Его губы на ее губах на подземной парковке, его рука, ищущая ее руку, вкус его губ, горящий на ее губах еще долго после. Он часть ее. Вот так всё просто.

И опять – его губы на ее губах, шепот, опаляющий ее кожу: «Не хочу тянуть тебя на дно вместе с собой!» Потерянный, отчаявшийся, лучший из всех мужчин, что она когда-либо встречала.

Она снова обхватывает его лицо ладонями и говорит, пропитывая искренностью каждый слог: «Не утянешь. Я люблю тебя».

Пожалуйста. Пожалуйста, не прогоняй меня – не наказывай себя опять. Она умоляет его глазами, губами и проклятущими неудержимыми слезами.

Тогда он целует ее снова и снова, сцеловывая дурацкие слезы, и она трепещет, и сердце ее готово разорваться в груди. Она далеко не робкая девственница, но с Уильямом всё будто в первый раз: влюбленность, поцелуи, объятия, то, как ее пальто (вот ведь угораздило напялить) соскальзывает на пол, и ее невольный полный изумления судорожный вздох, когда он легко, без усилия подхватывает ее на руки. И да, на миг она чувствует себя смущенной робкой девственницей – ей это даже вроде бы нравится.

На ней самая идиотская ее пижама, она мало что соображала, когда хватала с вешалки старое пальто, ключи от машины и рулила к его квартире. Но ему как будто все равно, а ей – он бережно укладывает ее на кровать – тем более.

Его руки скользят по ее телу – и она знает теперь, что после него и взглянуть не сможет на другого мужчину, потому что никто никогда не касался ее так, как касается ее он – огонь, преданность, доверие, и всё, чем этот человек для нее является, сквозит в каждом легком касании кончиков его пальцев, в том, как его ладонь ложится на ее бедро, – да и неважно, потому что для нее больше никого не будет существовать. Никогда.

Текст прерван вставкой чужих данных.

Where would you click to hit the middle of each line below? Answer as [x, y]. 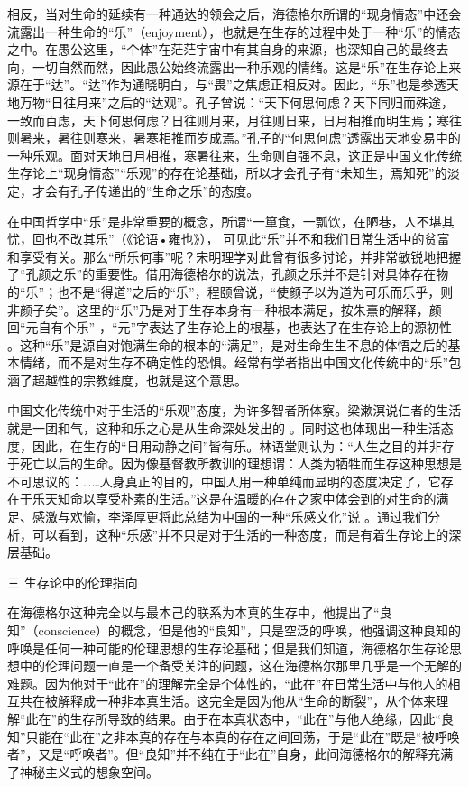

У него гладкая, мягкая кожа, теплая – она не может перестать целовать, пробовать его на вкус, помогая ему снять футболку (два сапога пара: страшные неряхи, спящие в распоследнем рванье, о да, это судьба), и теперь, отбросив последние преграды, они наконец – о, наконец! – кожа к коже, и она выгибает шею, ища его губы.

Но конечно, даже тогда Уильям не может перестать быть Уильямом.

– Нельзя… – выдыхает он в ее губы.

Она моргает, трясет головой.

– Что… почему?

Он целует ее, улыбаясь.

– Ты что, губы надула? – спрашивает он. Она обожает его улыбку. Впрочем, она пристрастна. И плевать.

Она вообще-то уже на грани самовозгорания, но против воли смеется.

– Уильям…

– У меня нет… – говорит он, и, видимо, есть доля правды в том, что о них болтают, что они заканчивают предложения друг друга и пользуются телепатической связью: сообразив, в чем дело, она краснеет и шепчет: – …презервативов…

Он кивает и размыкает объятья.

– Мне всё равно, – говорит она.

– А мне нет. – Вот он, его инстинкт защитника, работает на полную мощность, и Виктория по опыту знает, что его не переубедить.

Он целует ее в лоб – если поцелуй и задумывался как целомудренный, то планы Уильяма не вполне срабатывают, потому что она находит его губы, и он отвечает, и его пальцы чертят на ее покрывающейся мурашками коже огненные следы.

– Черт… – выдыхает она, когда перестает хватать кислорода, вынужденно прерывая поцелуй, и ей кажется, что вкус Уильяма пропитал всю ее насквозь, проник в самую душу.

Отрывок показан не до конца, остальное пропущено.